Obasanjo wrote all this despite the fact that his son, Gbenga, divorced his wife in 2008 after deposing in a court affidavit that she slept with his father (Obasanjo). Memoirs are supposed to be encompassing; so, Obasanjo should have recounted in the book what transpired between himself and his daughter-in-law.
How else can one explain his narrative of his encounter with governors who came to see him after the Governors Forum election debacle other than sheer mischief?
“Two governors from the (PDP) – Liyel Imoke of Cross River and Emmanuel Uduaghan of Delta State – and Godswill Akpabio from Akwa Ibom State by himself, came to me in Abuja, appealing to me to intervene in the situation of the Governors Forum, particularly in the disagreement within the PDP governors. Akpabio said starkly in his frank and outspoken manner: ‘We have messed up and don’t leave us alone. For me, I don’t want to go to jail and my children are too young. I will report our meeting to the President.”
In Obasanjo’s usual style, every Nigerian is a liar, a thief or incompetent, except himself. You wonder what he actually achieved in all the years he ruled the country. It is obvious that My Watch is Obasanjo’s last desperate attempt to damage President Goodluck Jonathan politically and make him unelectable in 2015. His timing of the launch on the eve of Jonathan’s nomination by the PDP was deliberate. Obasanjo intends to use the book to inflict mortal damage, hence his choice of words and narrative.
He wrote: “Jonathan is lacking in broad vision, knowledge, confidence, understanding, concentration, capacity, sense of security, courage, moral and ethical principles, character and passion to move the nation forward on a fast trajectory. Although he might wish to do well, he does not know how nor does he have the capacity to. To compound his problem he has not surrounded himself with aides sufficiently imbued with the qualities and abilities to help him out. Most of them are greedy hangers-on or hungry lackluster characters interested only in their mouths and their pockets.”
Obasanjo branded Jonathan the most corrupt leader Nigeria ever had. “In the area of corruption … under Jonathan we seem to have gone from frying pan to fire. If in the past corruption was in the corridors of power, it would seem now to be in the sitting room, dining room and bedroom of power. If what is called ‘corruption’ is stealing, under the watch of Goodluck Jonathan, then government has become legalised and protected robbery.”

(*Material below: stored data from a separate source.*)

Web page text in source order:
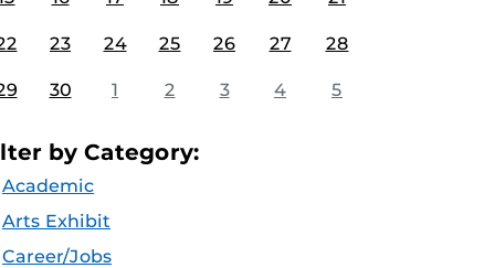
23 24 25 26 27 28
30 1 2 3 4 5
by Category:
Academic
Arts Exhibit
Career/Jobs
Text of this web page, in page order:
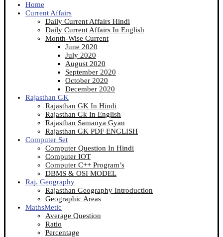
Home
Current Affairs
Daily Current Affairs Hindi
Daily Current Affairs In English
Month-Wise Current
June 2020
July 2020
August 2020
September 2020
October 2020
December 2020
Rajasthan GK
Rajasthan GK In Hindi
Rajasthan Gk In English
Rajasthan Samanya Gyan
Rajasthan GK PDF ENGLISH
Computer Set
Computer Question In Hindi
Computer IOT
Computer C++ Program’s
DBMS & OSI MODEL
Raj. Geography
Rajasthan Geography Introduction
Geographic Areas
MathsMetic
Average Question
Ratio
Percentage

Then, Obasanjo threw the sucker punch, describing Jonathan as an inept, ineffective, inefficient, careless, clueless, callous, insensitive, and a selfish leader. Most times when you hear Obasanjo talk, you wonder if he is not the same man who ruled Nigeria for eight years. I have been wondering if he could have allowed anyone to write this kind of book about him when he was in power.

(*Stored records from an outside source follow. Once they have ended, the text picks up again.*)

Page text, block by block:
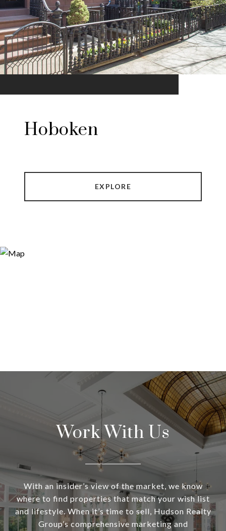
Hoboken
EXPLORE
Work With Us
With an insider’s view of the market, we know
where to find properties that match your wish list
and lifestyle. When it’s time to sell, Hudson Realty
Group’s comprehensive marketing and

Obasanjo forced Audu Ogbeh to resign his chairmanship of the PDP because Ogbeh chastised him over the role he played in the kidnap of Governor Chris Ngige. I remember the instability in the Senate and how he orchestrated the impeachment of about four Senate presidents. Obasanjo chased out the founding fathers of the PDP, which was formed when he was in prison. I remember the do-or-die elections that he foisted on the country. I remember the unexplained political assassinations, including the killing of his Justice Minister and Attorney General of the Federation, Bola Ige. I remember the illegal impeachment of governors, including Joshua Dariye of Plateau State and Rasheed Ladoja of Oyo State.
Obasanjo used the EFCC to hound political opponents. I remember how, he, a man who came out of prison, wretched and almost broken, became one of the richest Nigerians alive today after eight years in power as president, and I wonder where he got the money. If Obasanjo had allowed the people to be the pivot of our democracy, we wouldn’t have had a Yar’Adua/Jonathan presidency in the first place.
He used his eight-year tenure to enthrone political imposition and gangsterism. Yet, he has the guts to throw stones. I don’t blame him. I blame the system that has tolerated him for so long. What Obasanjo has done with his new memoirs is to challenge others to document their own account, and expose him for what and who he is – as General Alabi Isama did in his book, The Tragedy of Victory, which eviscerated Obasanjo’s war memoirs.